Tulsa County has nationally recognized drug, mental health and veterans courts, but other counties do not have all those options.
"People are going to prison in other counties because a mental health court is not available," White said.
Another item is Screening, Brief Intervention and Referral to Treatment Private/Public Partnership, or SBIRT, at a cost of $4 million.
The program recently has been found to be the most cost-effective prevention program for addiction.
It screens at emergency rooms and doctors' offices to determine if intervention is needed. This catches people who are using substances but not yet addicted.
"The longer we wait to treat addiction, the more complex and damage is done," White said. "This program found that one brief intervention with a medical professional tips a majority of people back.
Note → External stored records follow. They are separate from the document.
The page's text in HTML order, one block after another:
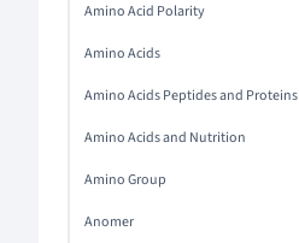
Amino Acid Polarity
Amino Acids
Amino Acids Peptides and Proteins
Amino Acids and Nutrition
Amino Group
Anomer
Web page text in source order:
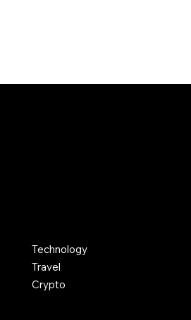
Technology
Travel
Crypto
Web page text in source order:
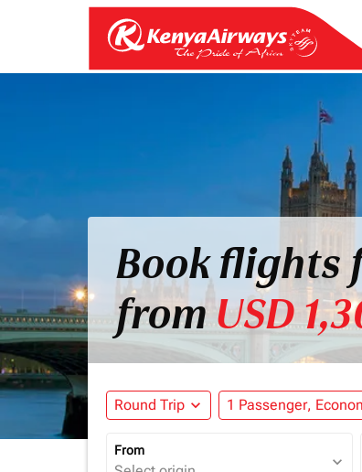
Book flights
fromUSD
Round Trip expand_more 1 Passenger,
From
expand_more
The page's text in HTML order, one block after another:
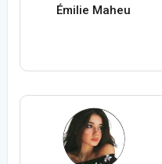
Émilie Maheu
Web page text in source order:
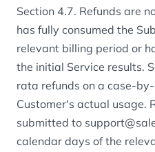
Section 4.7. Refunds are
has fully consumed the
relevant billing period or
the initial Service results.
rata refunds on a case-
Customer's actual usage.
submitted to
calendar days of the
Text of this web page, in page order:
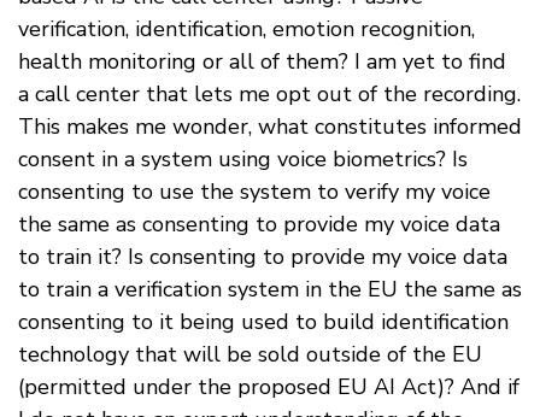
verification, identification, emotion recognition,
health monitoring or all of them? I am yet to find
a call center that lets me opt out of the recording.
This makes me wonder, what constitutes informed
consent in a system using voice biometrics? Is
consenting to use the system to verify my voice
the same as consenting to provide my voice data
to train it? Is consenting to provide my voice data
to train a verification system in the EU the same as
consenting to it being used to build identification
technology that will be sold outside of the EU
(permitted under the proposed EU AI Act)? And if
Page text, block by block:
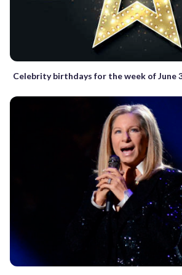
Celebrity birthdays for the week of June
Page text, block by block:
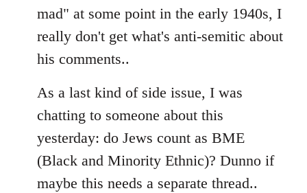
mad" at some point in the early 1940s, I
really don't get what's anti-semitic about
his comments..
As a last kind of side issue, I was
chatting to someone about this
yesterday: do Jews count as BME
(Black and Minority Ethnic)? Dunno if
maybe this needs a separate thread..
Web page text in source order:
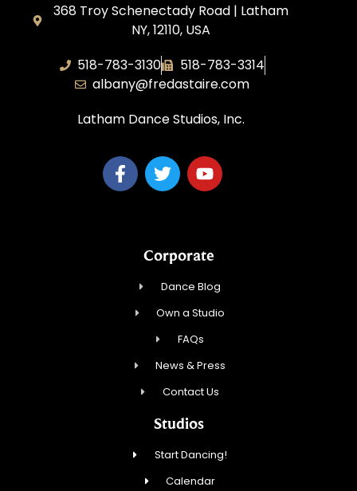
368 Troy Schenectady Road | Latham
NY, 12110, USA
518-783-3130
518-783-3314
albany@fredastaire.com
Latham Dance Studios, Inc.
Corporate
Dance Blog
Own a Studio
FAQs
News & Press
Contact Us
Studios
Start Dancing!
Calendar
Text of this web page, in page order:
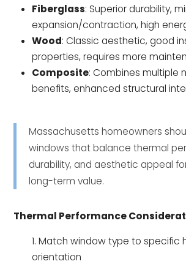
Fiberglass: Superior durability,
expansion/contraction, high
Wood: Classic aesthetic, good
properties, requires more
Composite: Combines multiple
benefits, enhanced structural
Massachusetts homeowners
windows that balance thermal
durability, and aesthetic appeal
long-term value.
Thermal Performance
Match window type to specific
orientation
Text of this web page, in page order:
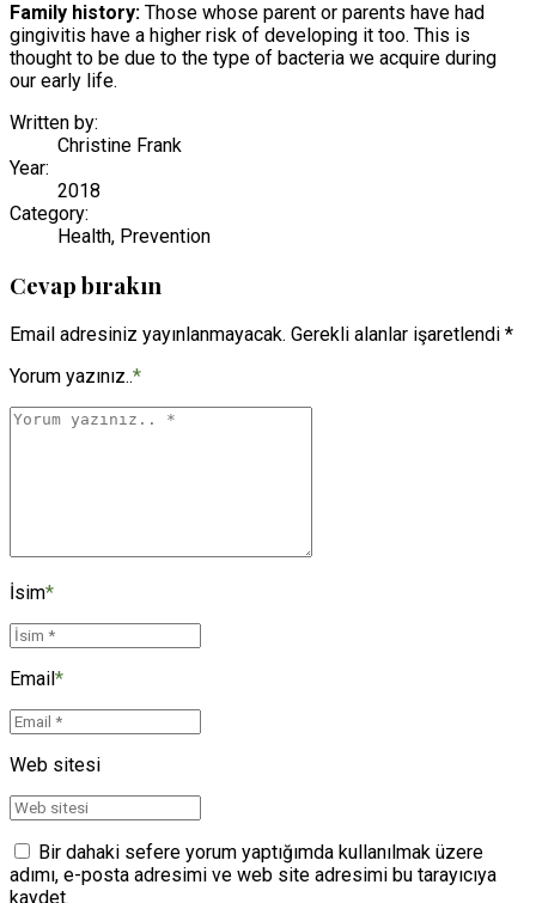
Family history: Those whose parent or parents have had
gingivitis have a higher risk of developing it too. This is
thought to be due to the type of bacteria we acquire during
our early life.
Written by:
Christine Frank
Year:
2018
Category:
Health, Prevention
Cevap bırakın
Email adresiniz yayınlanmayacak. Gerekli alanlar işaretlendi *
Yorum yazınız..*
İsim*
Email*
Web sitesi
Bir dahaki sefere yorum yaptığımda kullanılmak üzere
adımı, e-posta adresimi ve web site adresimi bu tarayıcıya
kaydet.

It prevents addiction.
"It's huge in terms of cost savings. It's preventing disease."
The current worry is the lack of funding from the Legislature.
While most agencies saw a 5 percent cut in the governor's proposed budget, the mental health and substance abuse agency will receive the same amount.
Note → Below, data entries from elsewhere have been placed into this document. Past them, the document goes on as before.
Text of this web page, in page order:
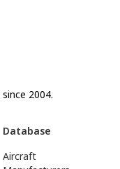
2004.
Database
Aircraft
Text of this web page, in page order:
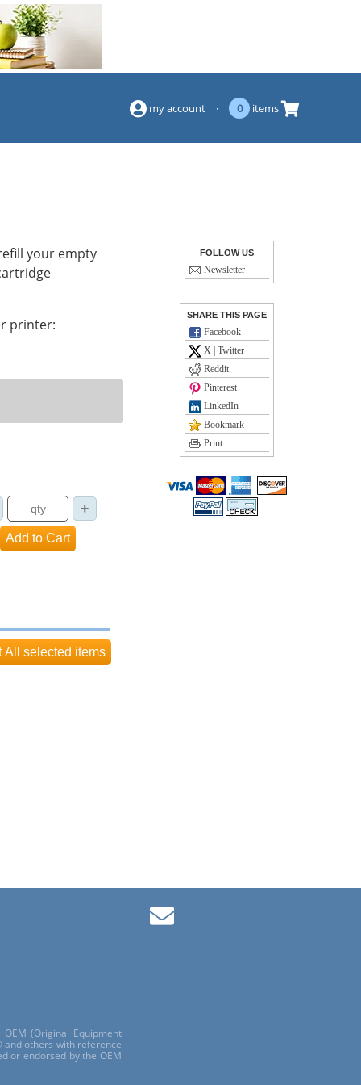
my account · 0 items
your empty
printer:
FOLLOW US
Newsletter
SHARE THIS PAGE
Facebook
X | Twitter
Reddit
Pinterest
LinkedIn
Bookmark
Print
(Original Equipment
others with reference
or endorsed by the OEM
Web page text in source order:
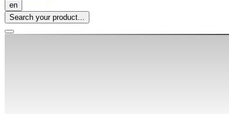
en
Search your product...
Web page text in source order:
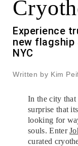
Experience
new flagship
NYC
Written by Kim
In the city that
surprise that
looking for
souls. Enter
curated
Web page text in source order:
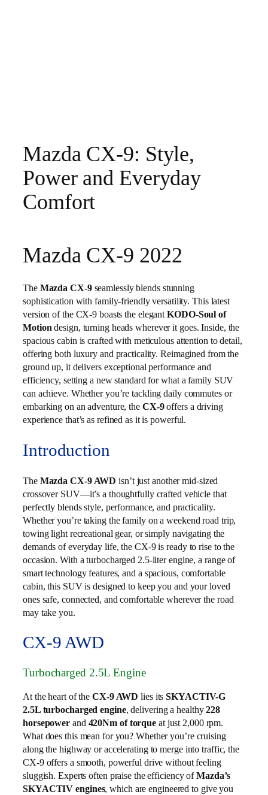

It received about $155 million last year but needs an additional $21 million to pay its bills. Without it, 7,000 indigent residents will see their mental health services disappear.
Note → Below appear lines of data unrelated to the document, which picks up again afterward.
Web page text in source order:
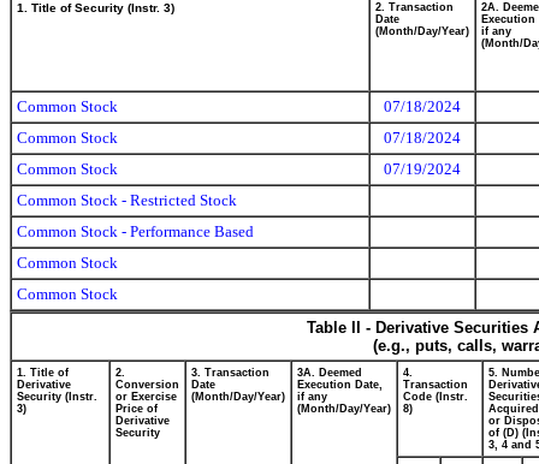
1. Title of Security (Instr. 3)
2. Transaction
Date
(Month/Day/Year)
2A.
Execution
if any
(Month/
Common Stock
07/18/2024
Common Stock
07/18/2024
Common Stock
07/19/2024
Common Stock - Restricted Stock
Common Stock - Performance Based
Common Stock
Common Stock
Table II - Derivative
(e.g., puts, calls,
1. Title of
Derivative
Security (Instr.
3)
2.
Conversion
or Exercise
Price of
Derivative
Security
3. Transaction
Date
(Month/Day/Year)
3A. Deemed
Execution Date,
if any
(Month/Day/Year)
4.
Transaction
Code (Instr.
8)
5.
or
of (D)
3, 4 and
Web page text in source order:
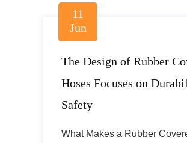
11
Jun
The Design of Rubber
Hoses Focuses on
Safety
What Makes a Rubber
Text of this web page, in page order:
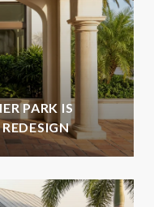
PARK IS

"These cuts will really hurt Oklahoma families and people will go without services," White said. "In the end, it is going to be devastating to Oklahoma families and will cost Oklahoma taxpayers more."
Oklahoma mental health
No. 2 in U.S. for prevalence of mental illness
Third leading cause of chronic disease in the state
21 percent of residents say they had a mental health need during the past year
70 percent of adults needing services are not receiving it
40 percent of youth needing services are not receiving it
Oklahoma substance abuse
No. 1 in the U.S. for prescription drug addiction
12 percent of residents say they needed addiction treatment within the past year
77 percent of adults needing treatment are not receiving it
80 percent of youth needing treatment are not receiving it
Where prescription drugs come from
55 percent from a family member or friend
17.3 percent from a doctor
11.4 percent bought from a friend or relative
4.8 percent taken from a friend or relative without asking
4.4 percent bought from a stranger or drug dealer
7.1 percent, other
In total
Between 700,000 and 950,000 residents need services for mental health or substance abuse
About 182,000 residents were served by the state mental health and substance abuse agency
82 percent of nonviolent offenders in prison have a mental health or substance abuse treatment need
In the Office of Juvenile Affairs, 33 percent of youth in custody and 26 percent on probation need treatment.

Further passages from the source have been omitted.